Task directions:
Retype each record shown below, leaving every character as it is.

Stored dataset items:
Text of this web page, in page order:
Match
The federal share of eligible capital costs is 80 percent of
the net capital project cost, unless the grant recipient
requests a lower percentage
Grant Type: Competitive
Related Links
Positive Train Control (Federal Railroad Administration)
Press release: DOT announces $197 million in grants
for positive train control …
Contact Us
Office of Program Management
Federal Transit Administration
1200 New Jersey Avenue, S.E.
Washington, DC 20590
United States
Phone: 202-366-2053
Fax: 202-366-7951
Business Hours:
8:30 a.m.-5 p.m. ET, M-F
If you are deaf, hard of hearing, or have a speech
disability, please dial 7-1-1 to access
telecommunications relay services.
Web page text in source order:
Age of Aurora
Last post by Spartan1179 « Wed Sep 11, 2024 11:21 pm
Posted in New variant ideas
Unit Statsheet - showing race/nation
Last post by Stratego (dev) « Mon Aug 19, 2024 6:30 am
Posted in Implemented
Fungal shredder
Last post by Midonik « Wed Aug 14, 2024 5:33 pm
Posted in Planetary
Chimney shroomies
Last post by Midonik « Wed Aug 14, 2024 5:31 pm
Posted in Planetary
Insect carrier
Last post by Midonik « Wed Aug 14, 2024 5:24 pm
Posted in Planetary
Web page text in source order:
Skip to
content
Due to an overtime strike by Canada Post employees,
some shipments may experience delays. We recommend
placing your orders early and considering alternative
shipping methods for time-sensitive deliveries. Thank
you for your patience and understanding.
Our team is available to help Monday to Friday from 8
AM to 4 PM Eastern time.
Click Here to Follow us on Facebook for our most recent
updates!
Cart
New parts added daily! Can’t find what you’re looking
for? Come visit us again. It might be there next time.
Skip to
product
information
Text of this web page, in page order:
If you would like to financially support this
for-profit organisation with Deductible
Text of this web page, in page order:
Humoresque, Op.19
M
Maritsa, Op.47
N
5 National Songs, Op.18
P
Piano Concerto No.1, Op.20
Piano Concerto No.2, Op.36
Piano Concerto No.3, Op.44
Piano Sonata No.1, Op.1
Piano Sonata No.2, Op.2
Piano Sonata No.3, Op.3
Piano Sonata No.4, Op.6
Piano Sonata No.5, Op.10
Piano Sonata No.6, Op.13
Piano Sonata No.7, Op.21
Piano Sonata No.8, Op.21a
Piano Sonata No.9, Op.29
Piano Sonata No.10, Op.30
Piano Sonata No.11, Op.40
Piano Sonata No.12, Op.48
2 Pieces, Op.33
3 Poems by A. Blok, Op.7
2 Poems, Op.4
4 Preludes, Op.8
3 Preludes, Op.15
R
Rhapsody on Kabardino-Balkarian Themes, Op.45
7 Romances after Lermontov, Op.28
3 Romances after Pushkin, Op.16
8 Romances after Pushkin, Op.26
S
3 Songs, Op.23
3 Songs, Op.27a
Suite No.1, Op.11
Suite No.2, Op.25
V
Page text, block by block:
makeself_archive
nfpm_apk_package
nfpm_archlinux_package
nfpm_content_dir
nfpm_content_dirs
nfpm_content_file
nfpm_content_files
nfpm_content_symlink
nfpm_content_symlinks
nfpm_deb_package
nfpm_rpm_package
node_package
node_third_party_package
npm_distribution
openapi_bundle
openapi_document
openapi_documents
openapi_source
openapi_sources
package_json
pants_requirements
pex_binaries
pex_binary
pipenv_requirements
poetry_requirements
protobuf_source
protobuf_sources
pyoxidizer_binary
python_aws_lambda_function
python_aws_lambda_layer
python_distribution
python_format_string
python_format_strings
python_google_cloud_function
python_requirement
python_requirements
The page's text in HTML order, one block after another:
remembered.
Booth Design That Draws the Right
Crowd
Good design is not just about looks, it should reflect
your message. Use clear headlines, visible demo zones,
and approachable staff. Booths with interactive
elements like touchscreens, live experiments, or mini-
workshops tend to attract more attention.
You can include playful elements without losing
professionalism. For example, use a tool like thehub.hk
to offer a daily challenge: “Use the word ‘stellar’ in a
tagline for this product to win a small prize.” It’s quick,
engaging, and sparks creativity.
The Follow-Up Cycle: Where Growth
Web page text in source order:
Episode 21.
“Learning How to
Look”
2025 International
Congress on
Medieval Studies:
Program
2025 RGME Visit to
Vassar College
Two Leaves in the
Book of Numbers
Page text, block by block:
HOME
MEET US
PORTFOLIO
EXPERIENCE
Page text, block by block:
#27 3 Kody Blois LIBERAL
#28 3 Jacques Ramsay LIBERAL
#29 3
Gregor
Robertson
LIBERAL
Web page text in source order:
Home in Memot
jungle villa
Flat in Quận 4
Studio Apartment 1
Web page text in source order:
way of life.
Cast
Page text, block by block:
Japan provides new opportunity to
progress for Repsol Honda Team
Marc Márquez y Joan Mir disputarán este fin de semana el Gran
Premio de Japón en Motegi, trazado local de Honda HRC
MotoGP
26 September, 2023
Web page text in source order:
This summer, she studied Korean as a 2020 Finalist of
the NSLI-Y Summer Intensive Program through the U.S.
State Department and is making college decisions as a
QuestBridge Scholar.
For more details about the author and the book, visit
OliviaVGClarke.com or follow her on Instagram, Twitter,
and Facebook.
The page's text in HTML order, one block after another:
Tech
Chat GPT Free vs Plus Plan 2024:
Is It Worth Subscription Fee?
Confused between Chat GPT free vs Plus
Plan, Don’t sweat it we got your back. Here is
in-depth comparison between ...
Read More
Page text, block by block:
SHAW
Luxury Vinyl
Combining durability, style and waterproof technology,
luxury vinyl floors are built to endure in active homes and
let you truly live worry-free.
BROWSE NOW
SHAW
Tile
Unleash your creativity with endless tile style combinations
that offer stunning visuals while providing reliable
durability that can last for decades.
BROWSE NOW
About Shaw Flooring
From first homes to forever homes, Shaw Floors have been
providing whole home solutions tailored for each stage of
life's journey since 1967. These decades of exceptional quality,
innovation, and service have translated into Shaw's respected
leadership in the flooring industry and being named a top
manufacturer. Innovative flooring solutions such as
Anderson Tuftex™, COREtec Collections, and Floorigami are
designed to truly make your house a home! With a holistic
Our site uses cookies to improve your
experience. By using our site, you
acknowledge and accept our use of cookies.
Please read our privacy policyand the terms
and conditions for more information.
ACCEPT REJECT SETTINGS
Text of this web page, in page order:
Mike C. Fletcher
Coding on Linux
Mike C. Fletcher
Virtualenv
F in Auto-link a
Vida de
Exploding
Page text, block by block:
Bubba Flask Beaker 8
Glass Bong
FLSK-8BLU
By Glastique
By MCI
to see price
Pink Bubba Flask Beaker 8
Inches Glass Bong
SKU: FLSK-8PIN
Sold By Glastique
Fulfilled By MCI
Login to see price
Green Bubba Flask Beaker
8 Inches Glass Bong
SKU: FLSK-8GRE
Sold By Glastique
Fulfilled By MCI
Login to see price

Solution to this problem:
Text of this web page, in page order:
Match
The federal share of eligible capital costs is 80 percent of
the net capital project cost, unless the grant recipient
requests a lower percentage
Grant Type: Competitive
Related Links
Positive Train Control (Federal Railroad Administration)
Press release: DOT announces $197 million in grants
for positive train control …
Contact Us
Office of Program Management
Federal Transit Administration
1200 New Jersey Avenue, S.E.
Washington, DC 20590
United States
Phone: 202-366-2053
Fax: 202-366-7951
Business Hours:
8:30 a.m.-5 p.m. ET, M-F
If you are deaf, hard of hearing, or have a speech
disability, please dial 7-1-1 to access
telecommunications relay services.
Web page text in source order:
Age of Aurora
Last post by Spartan1179 « Wed Sep 11, 2024 11:21 pm
Posted in New variant ideas
Unit Statsheet - showing race/nation
Last post by Stratego (dev) « Mon Aug 19, 2024 6:30 am
Posted in Implemented
Fungal shredder
Last post by Midonik « Wed Aug 14, 2024 5:33 pm
Posted in Planetary
Chimney shroomies
Last post by Midonik « Wed Aug 14, 2024 5:31 pm
Posted in Planetary
Insect carrier
Last post by Midonik « Wed Aug 14, 2024 5:24 pm
Posted in Planetary
Web page text in source order:
Skip to
content
Due to an overtime strike by Canada Post employees,
some shipments may experience delays. We recommend
placing your orders early and considering alternative
shipping methods for time-sensitive deliveries. Thank
you for your patience and understanding.
Our team is available to help Monday to Friday from 8
AM to 4 PM Eastern time.
Click Here to Follow us on Facebook for our most recent
updates!
Cart
New parts added daily! Can’t find what you’re looking
for? Come visit us again. It might be there next time.
Skip to
product
information
Text of this web page, in page order:
If you would like to financially support this
for-profit organisation with Deductible
Text of this web page, in page order:
Humoresque, Op.19
M
Maritsa, Op.47
N
5 National Songs, Op.18
P
Piano Concerto No.1, Op.20
Piano Concerto No.2, Op.36
Piano Concerto No.3, Op.44
Piano Sonata No.1, Op.1
Piano Sonata No.2, Op.2
Piano Sonata No.3, Op.3
Piano Sonata No.4, Op.6
Piano Sonata No.5, Op.10
Piano Sonata No.6, Op.13
Piano Sonata No.7, Op.21
Piano Sonata No.8, Op.21a
Piano Sonata No.9, Op.29
Piano Sonata No.10, Op.30
Piano Sonata No.11, Op.40
Piano Sonata No.12, Op.48
2 Pieces, Op.33
3 Poems by A. Blok, Op.7
2 Poems, Op.4
4 Preludes, Op.8
3 Preludes, Op.15
R
Rhapsody on Kabardino-Balkarian Themes, Op.45
7 Romances after Lermontov, Op.28
3 Romances after Pushkin, Op.16
8 Romances after Pushkin, Op.26
S
3 Songs, Op.23
3 Songs, Op.27a
Suite No.1, Op.11
Suite No.2, Op.25
V
Page text, block by block:
makeself_archive
nfpm_apk_package
nfpm_archlinux_package
nfpm_content_dir
nfpm_content_dirs
nfpm_content_file
nfpm_content_files
nfpm_content_symlink
nfpm_content_symlinks
nfpm_deb_package
nfpm_rpm_package
node_package
node_third_party_package
npm_distribution
openapi_bundle
openapi_document
openapi_documents
openapi_source
openapi_sources
package_json
pants_requirements
pex_binaries
pex_binary
pipenv_requirements
poetry_requirements
protobuf_source
protobuf_sources
pyoxidizer_binary
python_aws_lambda_function
python_aws_lambda_layer
python_distribution
python_format_string
python_format_strings
python_google_cloud_function
python_requirement
python_requirements
The page's text in HTML order, one block after another:
remembered.
Booth Design That Draws the Right
Crowd
Good design is not just about looks, it should reflect
your message. Use clear headlines, visible demo zones,
and approachable staff. Booths with interactive
elements like touchscreens, live experiments, or mini-
workshops tend to attract more attention.
You can include playful elements without losing
professionalism. For example, use a tool like thehub.hk
to offer a daily challenge: “Use the word ‘stellar’ in a
tagline for this product to win a small prize.” It’s quick,
engaging, and sparks creativity.
The Follow-Up Cycle: Where Growth
Web page text in source order:
Episode 21.
“Learning How to
Look”
2025 International
Congress on
Medieval Studies:
Program
2025 RGME Visit to
Vassar College
Two Leaves in the
Book of Numbers
Page text, block by block:
HOME
MEET US
PORTFOLIO
EXPERIENCE
Page text, block by block:
#27 3 Kody Blois LIBERAL
#28 3 Jacques Ramsay LIBERAL
#29 3
Gregor
Robertson
LIBERAL
Web page text in source order:
Home in Memot
jungle villa
Flat in Quận 4
Studio Apartment 1
Web page text in source order:
way of life.
Cast
Page text, block by block:
Japan provides new opportunity to
progress for Repsol Honda Team
Marc Márquez y Joan Mir disputarán este fin de semana el Gran
Premio de Japón en Motegi, trazado local de Honda HRC
MotoGP
26 September, 2023
Web page text in source order:
This summer, she studied Korean as a 2020 Finalist of
the NSLI-Y Summer Intensive Program through the U.S.
State Department and is making college decisions as a
QuestBridge Scholar.
For more details about the author and the book, visit
OliviaVGClarke.com or follow her on Instagram, Twitter,
and Facebook.
The page's text in HTML order, one block after another:
Tech
Chat GPT Free vs Plus Plan 2024:
Is It Worth Subscription Fee?
Confused between Chat GPT free vs Plus
Plan, Don’t sweat it we got your back. Here is
in-depth comparison between ...
Read More
Page text, block by block:
SHAW
Luxury Vinyl
Combining durability, style and waterproof technology,
luxury vinyl floors are built to endure in active homes and
let you truly live worry-free.
BROWSE NOW
SHAW
Tile
Unleash your creativity with endless tile style combinations
that offer stunning visuals while providing reliable
durability that can last for decades.
BROWSE NOW
About Shaw Flooring
From first homes to forever homes, Shaw Floors have been
providing whole home solutions tailored for each stage of
life's journey since 1967. These decades of exceptional quality,
innovation, and service have translated into Shaw's respected
leadership in the flooring industry and being named a top
manufacturer. Innovative flooring solutions such as
Anderson Tuftex™, COREtec Collections, and Floorigami are
designed to truly make your house a home! With a holistic
Our site uses cookies to improve your
experience. By using our site, you
acknowledge and accept our use of cookies.
Please read our privacy policyand the terms
and conditions for more information.
ACCEPT REJECT SETTINGS
Text of this web page, in page order:
Mike C. Fletcher
Coding on Linux
Mike C. Fletcher
Virtualenv
F in Auto-link a
Vida de
Exploding
Page text, block by block:
Bubba Flask Beaker 8
Glass Bong
FLSK-8BLU
By Glastique
By MCI
to see price
Pink Bubba Flask Beaker 8
Inches Glass Bong
SKU: FLSK-8PIN
Sold By Glastique
Fulfilled By MCI
Login to see price
Green Bubba Flask Beaker
8 Inches Glass Bong
SKU: FLSK-8GRE
Sold By Glastique
Fulfilled By MCI
Login to see price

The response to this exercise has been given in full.